> **How to complete this task**
In the records below, find the line with "automáticamente y en", then retype it and every following line exactly, stopping after the line with "category : (31, 54)". Leave the pictures out.

> **Data shown**
● ● ● ● ●

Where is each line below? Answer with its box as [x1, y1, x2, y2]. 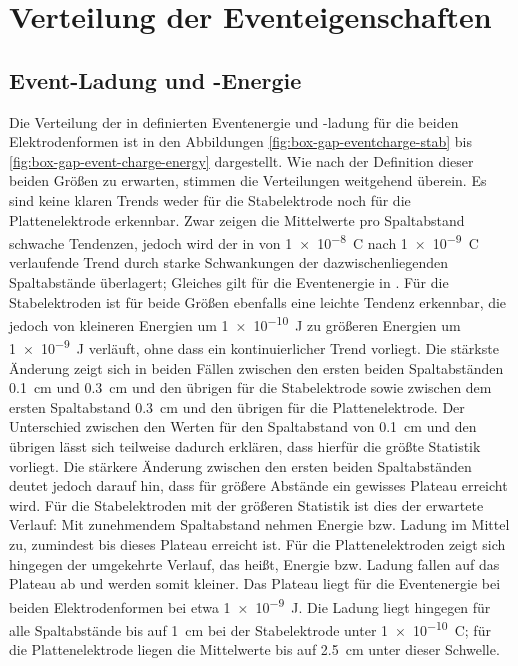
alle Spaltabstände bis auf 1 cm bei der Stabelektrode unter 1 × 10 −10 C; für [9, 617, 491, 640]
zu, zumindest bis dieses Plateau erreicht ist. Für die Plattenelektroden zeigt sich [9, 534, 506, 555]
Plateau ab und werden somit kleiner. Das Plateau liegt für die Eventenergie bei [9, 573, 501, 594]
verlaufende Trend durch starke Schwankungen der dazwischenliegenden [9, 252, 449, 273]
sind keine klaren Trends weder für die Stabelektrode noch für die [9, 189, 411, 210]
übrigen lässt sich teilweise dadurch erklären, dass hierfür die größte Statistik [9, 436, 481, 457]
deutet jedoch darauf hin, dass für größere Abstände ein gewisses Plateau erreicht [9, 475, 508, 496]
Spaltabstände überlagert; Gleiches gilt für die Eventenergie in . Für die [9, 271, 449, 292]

● ● ● ● ●

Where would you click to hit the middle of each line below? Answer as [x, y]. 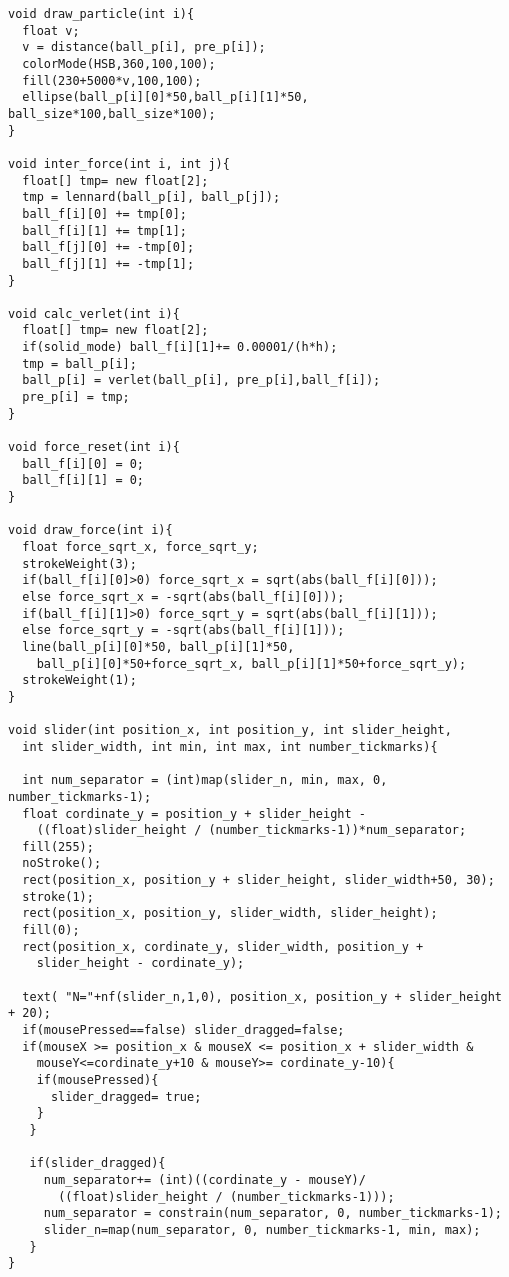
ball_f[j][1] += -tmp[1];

● ● ● ● ●

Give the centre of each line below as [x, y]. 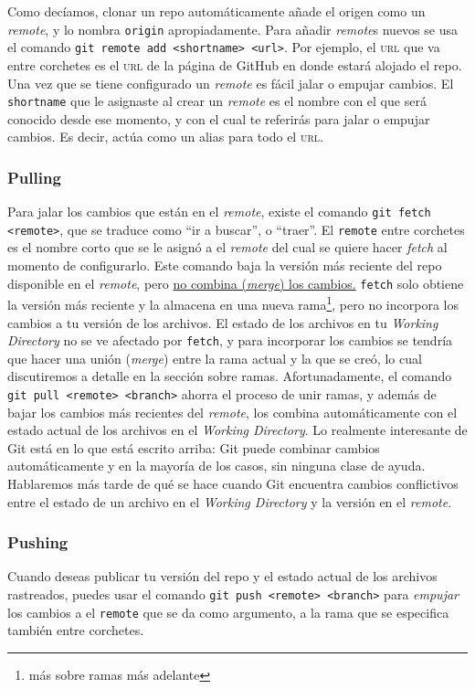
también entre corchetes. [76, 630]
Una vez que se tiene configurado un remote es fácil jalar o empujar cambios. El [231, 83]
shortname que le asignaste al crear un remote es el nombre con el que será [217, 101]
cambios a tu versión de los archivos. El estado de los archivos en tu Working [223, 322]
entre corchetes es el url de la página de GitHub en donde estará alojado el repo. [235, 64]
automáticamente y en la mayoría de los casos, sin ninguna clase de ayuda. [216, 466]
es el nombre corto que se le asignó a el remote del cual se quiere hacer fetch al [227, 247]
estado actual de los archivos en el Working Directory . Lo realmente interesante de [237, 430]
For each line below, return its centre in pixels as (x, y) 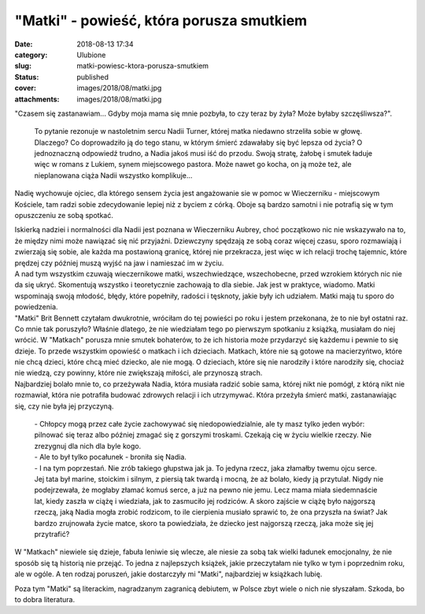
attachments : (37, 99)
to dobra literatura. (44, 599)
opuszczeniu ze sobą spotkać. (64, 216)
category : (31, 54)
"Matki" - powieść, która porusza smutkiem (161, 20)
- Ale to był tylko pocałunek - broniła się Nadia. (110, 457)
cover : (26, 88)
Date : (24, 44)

● ● ● ● ●

> **Final answer**
automáticamente y en la mayoría de los casos, sin ninguna clase de ayuda. [216, 466]
es el nombre corto que se le asignó a el remote del cual se quiere hacer fetch al [227, 247]
estado actual de los archivos en el Working Directory . Lo realmente interesante de [237, 430]
For each line below, return its centre in pixels as (x, y) 
attachments : (37, 99)
to dobra literatura. (44, 599)
opuszczeniu ze sobą spotkać. (64, 216)
category : (31, 54)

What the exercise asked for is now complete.